When I arrived as a designer, nobody could describe how it worked in any detail. People could say what it was for - predicting rehabilitation outcomes or pathways - and they could point to the Icelandic implementation as 'proof' that it worked, but there wasn't a demo of it or despite repeated enquiries any chance to see or talk to people in Iceland using this tool. I was given access to what still seemed quite crude or experimental python code. The data pipeline for the underlying data for actually running the algorithm was opaque. But the questions I needed to answer in order to do useful service design work - what data it requires, in what format, from what sources, assessed and governed by what protocols, stored in what systems - had no clear answers. Not because people were withholding information, but because the algorithm had been adopted at a level of abstraction that didn't require those questions to be answered, or hadn't before now.

This wasn't unique to the Pathway Generator. "Data science" itself was functioning as a floating signifier across the project - a term that different stakeholders filled with entirely different content, enabling apparent agreement without actual alignment. For some partners it meant the Pathway Generator itself. For others it meant the idea of using data to inform decision-making in some way, without any specific algorithm in mind. For others it meant the promise of a future state where data would be used to support rehabilitation, without any specific tools or processes in mind.
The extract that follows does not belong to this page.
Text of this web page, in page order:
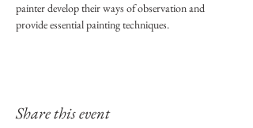
painter develop their ways of observation and
provide essential painting techniques.
Share this event

None of this, obviously, bares any relation to Federated Learning, which is a specific technical approach to training machine learning models on distributed data.

Working Backwards from the Algorithm

The approach I adopted was to work backwards from the algorithm. Start from what the Pathway Generator claims to produce, and trace its dependencies down through every layer: what decision logic it applies, what types of assessment feed it, what variables it expects, in what format, from what institutional systems.

Burns and Hajdukiewicz (2017) describe something similar in Work Domain Analysis, which uses an abstraction hierarchy to decompose a system from its functional purposes down through its abstract and generalised functions to its physical forms and material constraints. This, and the wider Ecological Interface Design approach it is part of has been a core background influence on my own professional practice since my time at Brunel.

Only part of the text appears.